Evento terminado com muito perto de 60 mm acumulados por Moscavide.

Notável a subida das mínimas com a entrada do sector quente, desde o dia 29 até à noite de dia 01/11.

Espero com expectativa a descida das mínimas até bem perto dos 0 ºC nos vales do concelho de Alenquer no final desta semana.


----------



## Vitor TT (2 Nov 2021 às 22:53)

Aguaceiros dispersos e finalmente descida da temperatura, que não passou dos 18.2º, mas finalmente lá descolou dos 18 e já está neste momento 13.4º.


----------



## Mammatus (3 Nov 2021 às 00:43)

Boa noite pessoal,



Mammatus disse:


> Ja chegou aqui.



Este aguaceiro (rain rate max *15.6 mm/h*) ocorrido ao final da tarde fez toda a diferença como se pode observar no gráfico infra.
Acumulado total de *3.81 mm*.






As temperaturas desceram e foi notório um aumento da sensação de frio ao final do dia devido ao vento moderado.
Extremos: *19.4ºC* / *14.2ºC*


Sigo agora com céu parcialmente nublado, vento geralmente fraco, 15.0ºC
 quando comparado com os dias de "vertono"


----------



## N_Fig (3 Nov 2021 às 00:53)

Boa chuvada agora pela Figueira


----------



## david 6 (3 Nov 2021 às 01:35)

1.2mm ontem, 0.4mm depois da meia noite


----------



## Geopower (3 Nov 2021 às 09:36)

Bom dia.
Início de manhã com aguaceiros pontuais fracos a moderados. Neste momento céu muito nublado com abertas. Vento fraco de NW.
Panorâmica a oeste a partir da Ponte 25 de Abril:


----------



## jonas_87 (3 Nov 2021 às 09:38)

Daniel Vilão disse:


> Evento terminado com muito perto de 60 mm acumulados por Moscavide.
> 
> Notável a subida das mínimas com a entrada do sector quente, desde o dia 29 até à noite de dia 01/11.
> 
> Espero com expectativa a descida das mínimas até bem perto dos 0 ºC nos vales do concelho de Alenquer no final desta semana.

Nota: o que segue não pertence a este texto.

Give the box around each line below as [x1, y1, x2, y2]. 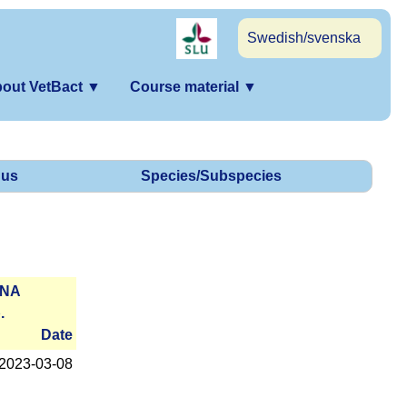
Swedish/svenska [247, 30, 361, 45]
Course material [130, 79, 243, 94]
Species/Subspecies [141, 168, 282, 184]

Acredito bem nesses valores que falas fruto de potentes inversões, sei bem o potencial das inversões na zona oeste, ainda recentemente registei 3/4 graus no vale do Lizandro (Mafra).
__________

Entretanto  por cá seguimos com 13 graus e 1 mm.
O sol vai tentando brilhar embora o panorama a norte esteja bem cinzento.


----------



## TiagoLC (3 Nov 2021 às 12:33)

Boa tarde!
Hoje a noite foi fresquinha. A mínima desceu aos *10,5°C* por aqui.
Agora estão *16,2°C*.


----------



## MSantos (3 Nov 2021 às 12:41)

Daniel Vilão disse:


> Evento terminado com muito perto de 60 mm acumulados por Moscavide.
> 
> Notável a subida das mínimas com a entrada do sector quente, desde o dia 29 até à noite de dia 01/11.
> 
> Espero com expectativa a descida das mínimas até bem perto dos 0 ºC nos vales do concelho de Alenquer no final desta semana.



Bons olhos te vejam pelo MeteoPT, bem-vindo de volta! 

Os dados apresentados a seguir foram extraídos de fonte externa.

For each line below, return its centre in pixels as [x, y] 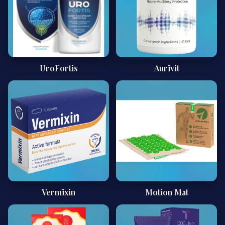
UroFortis [59, 68]
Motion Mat [166, 192]
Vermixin [59, 192]
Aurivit [166, 68]

Aqui por Azambuja temos hoje um dia algo fresco, apesar de maioritariamente ensolarado. A meio da manhã a "franja" de um aguaceiro passou por aqui e deixou uns pingos.


----------



## TiagoLC (3 Nov 2021 às 15:26)

Há 10 minutos:




Chove forte neste momento e a temperatura tombou dos *17,2°C* para os *12,4°C* em 3 minutos. 
Típico aguaceiro pós-frontal.

Edit: Continua a cair em flecha. *11,6°C *


----------



## Geopower (3 Nov 2021 às 15:35)

Breve aguaceiro moderado em Almada.


----------



## RStorm (3 Nov 2021 às 17:59)

Boa Tarde

*Ontem *continuou a chover de forma intermitente e fraca, temporariamente mais intensa no final do dia. Rendeu *1,8 mm *

Extremos: *13,7ºC **/ **18,6ºC **/** 1,8 mm *

*Hoje *o dia já teve um cheirinho a inverno 
Céu parcialmente nublado com boas abertas e vento fraco a moderado de N. Sensação de frio. 
Caíram alguns aguaceiros fracos ao longo do dia, mas apenas um conseguiu largar *0,3 mm *e foi por volta da meia-noite.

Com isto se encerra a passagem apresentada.